## Material to process
Segment Open

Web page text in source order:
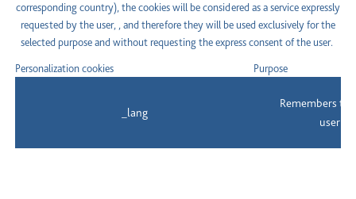
corresponding country), the cookies will be considered as a service expressly
requested by the user, , and therefore they will be used exclusively for the
selected purpose and without requesting the express consent of the user.
Personalization cookies Purpose
_lang
Remembers
user to
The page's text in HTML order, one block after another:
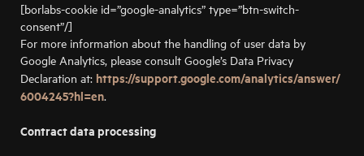
[borlabs-cookie id=”google-analytics” type=”btn-switch-
consent”/]
For more information about the handling of user data by
Google Analytics, please consult Google’s Data Privacy
Declaration at: https://support.google.com/analytics/answer/
6004245?hl=en.
Contract data processing
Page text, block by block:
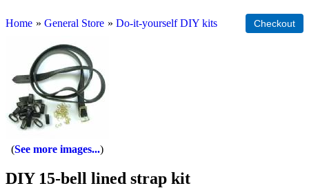
Home » General Store » Do-it-yourself DIY kits
See more images...
DIY 15-bell lined strap kit
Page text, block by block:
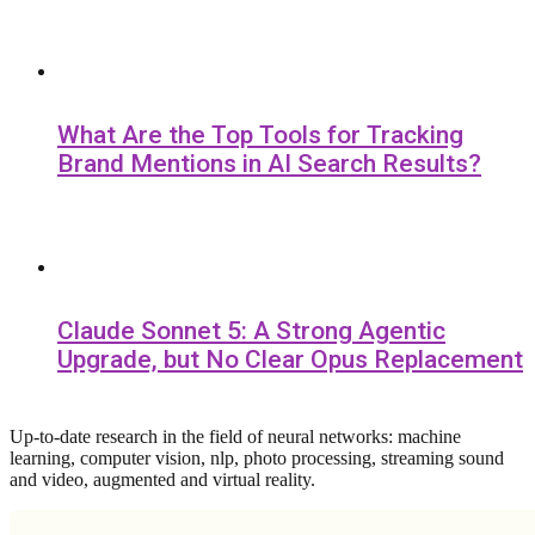
What Are the Top Tools for Tracking
Brand Mentions in AI Search Results?
Claude Sonnet 5: A Strong Agentic
Upgrade, but No Clear Opus Replacement
Up-to-date research in the field of neural networks: machine
learning, computer vision, nlp, photo processing, streaming sound
and video, augmented and virtual reality.
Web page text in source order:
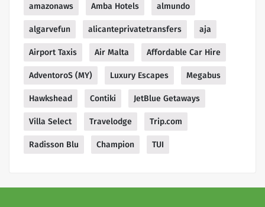
amazonaws Amba Hotels almundo
algarvefun alicanteprivatetransfers aja
Airport Taxis Air Malta Affordable Car Hire
AdventoroS (MY) Luxury Escapes Megabus
Hawkshead Contiki JetBlue Getaways
Villa Select Travelodge Trip.com
Radisson Blu Champion TUI
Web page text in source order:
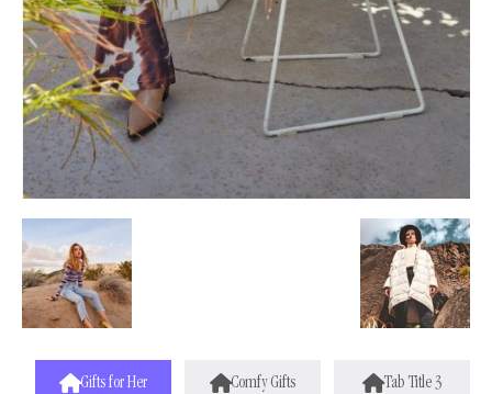
Gifts for Her Comfy Gifts Tab Title 3
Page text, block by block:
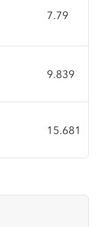
7.79
9.839
15.681
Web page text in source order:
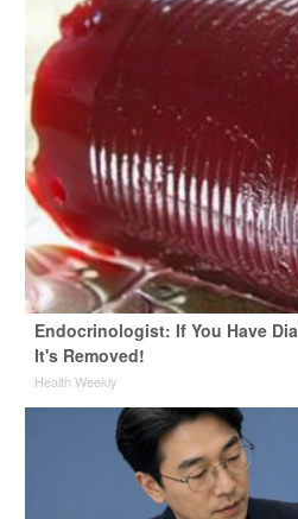
Endocrinologist: If You Have
It's Removed!
Health Weekly
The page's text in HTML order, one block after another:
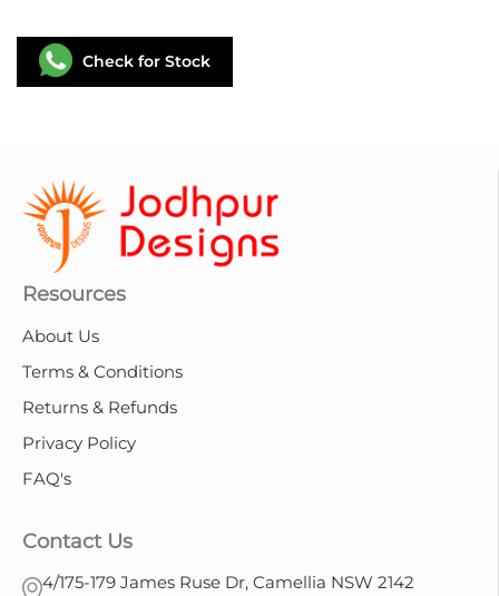
Check for Stock
Resources
About Us
Terms & Conditions
Returns & Refunds
Privacy Policy
FAQ's
Contact Us
4/175-179 James Ruse Dr, Camellia NSW 2142
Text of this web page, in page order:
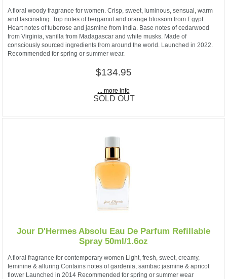
A floral woody fragrance for women. Crisp, sweet, luminous, sensual, warm
and fascinating. Top notes of bergamot and orange blossom from Egypt.
Heart notes of tuberose and jasmine from India. Base notes of cedarwood
from Virginia, vanilla from Madagascar and white musks. Made of
consciously sourced ingredients from around the world. Launched in 2022.
Recommended for spring or summer wear.
$134.95
... more info
SOLD OUT
Jour D'Hermes Absolu Eau De Parfum Refillable
Spray 50ml/1.6oz
A floral fragrance for contemporary women Light, fresh, sweet, creamy,
feminine & alluring Contains notes of gardenia, sambac jasmine & apricot
flower Launched in 2014 Recommended for spring or summer wear
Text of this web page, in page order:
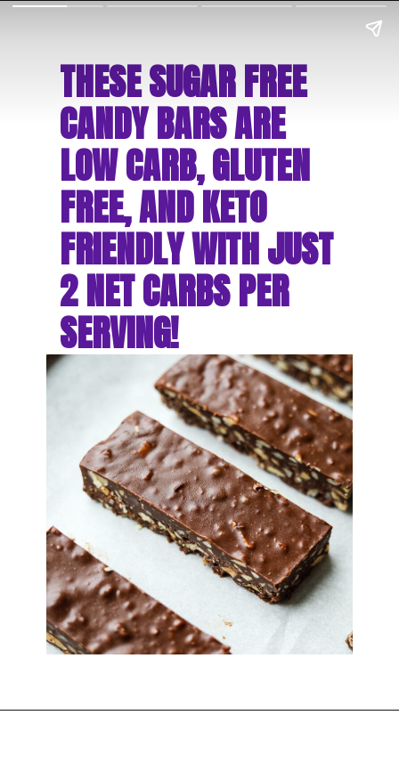
THESE SUGAR FREE
CANDY BARS ARE
LOW CARB, GLUTEN
FREE, AND KETO
FRIENDLY WITH JUST
2 NET CARBS PER
SERVING!
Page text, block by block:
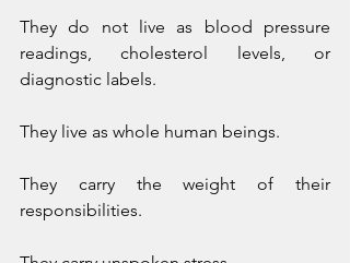
They do not live as blood pressure
readings, cholesterol levels, or
diagnostic labels.
They live as whole human beings.
They carry the weight of their
responsibilities.
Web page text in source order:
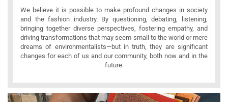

Segment Closed

## Problem description
Only the pictures are to be left out; print everything else in the listing exactly.

## Finished exercise
Web page text in source order:
corresponding country), the cookies will be considered as a service expressly
requested by the user, , and therefore they will be used exclusively for the
selected purpose and without requesting the express consent of the user.
Personalization cookies Purpose
_lang
Remembers
user to
The page's text in HTML order, one block after another:
[borlabs-cookie id=”google-analytics” type=”btn-switch-
consent”/]
For more information about the handling of user data by
Google Analytics, please consult Google’s Data Privacy
Declaration at: https://support.google.com/analytics/answer/
6004245?hl=en.
Contract data processing
Page text, block by block:
Home » General Store » Do-it-yourself DIY kits
See more images...
DIY 15-bell lined strap kit
Page text, block by block:
What Are the Top Tools for Tracking
Brand Mentions in AI Search Results?
Claude Sonnet 5: A Strong Agentic
Upgrade, but No Clear Opus Replacement
Up-to-date research in the field of neural networks: machine
learning, computer vision, nlp, photo processing, streaming sound
and video, augmented and virtual reality.
Web page text in source order:
amazonaws Amba Hotels almundo
algarvefun alicanteprivatetransfers aja
Airport Taxis Air Malta Affordable Car Hire
AdventoroS (MY) Luxury Escapes Megabus
Hawkshead Contiki JetBlue Getaways
Villa Select Travelodge Trip.com
Radisson Blu Champion TUI
Web page text in source order:
Gifts for Her Comfy Gifts Tab Title 3
Page text, block by block:
7.79
9.839
15.681
Web page text in source order:
Endocrinologist: If You Have
It's Removed!
Health Weekly
The page's text in HTML order, one block after another:
Check for Stock
Resources
About Us
Terms & Conditions
Returns & Refunds
Privacy Policy
FAQ's
Contact Us
4/175-179 James Ruse Dr, Camellia NSW 2142
Text of this web page, in page order:
A floral woody fragrance for women. Crisp, sweet, luminous, sensual, warm
and fascinating. Top notes of bergamot and orange blossom from Egypt.
Heart notes of tuberose and jasmine from India. Base notes of cedarwood
from Virginia, vanilla from Madagascar and white musks. Made of
consciously sourced ingredients from around the world. Launched in 2022.
Recommended for spring or summer wear.
$134.95
... more info
SOLD OUT
Jour D'Hermes Absolu Eau De Parfum Refillable
Spray 50ml/1.6oz
A floral fragrance for contemporary women Light, fresh, sweet, creamy,
feminine & alluring Contains notes of gardenia, sambac jasmine & apricot
flower Launched in 2014 Recommended for spring or summer wear
Text of this web page, in page order:
THESE SUGAR FREE
CANDY BARS ARE
LOW CARB, GLUTEN
FREE, AND KETO
FRIENDLY WITH JUST
2 NET CARBS PER
SERVING!
Page text, block by block:
They do not live as blood pressure
readings, cholesterol levels, or
diagnostic labels.
They live as whole human beings.
They carry the weight of their
responsibilities.
Web page text in source order:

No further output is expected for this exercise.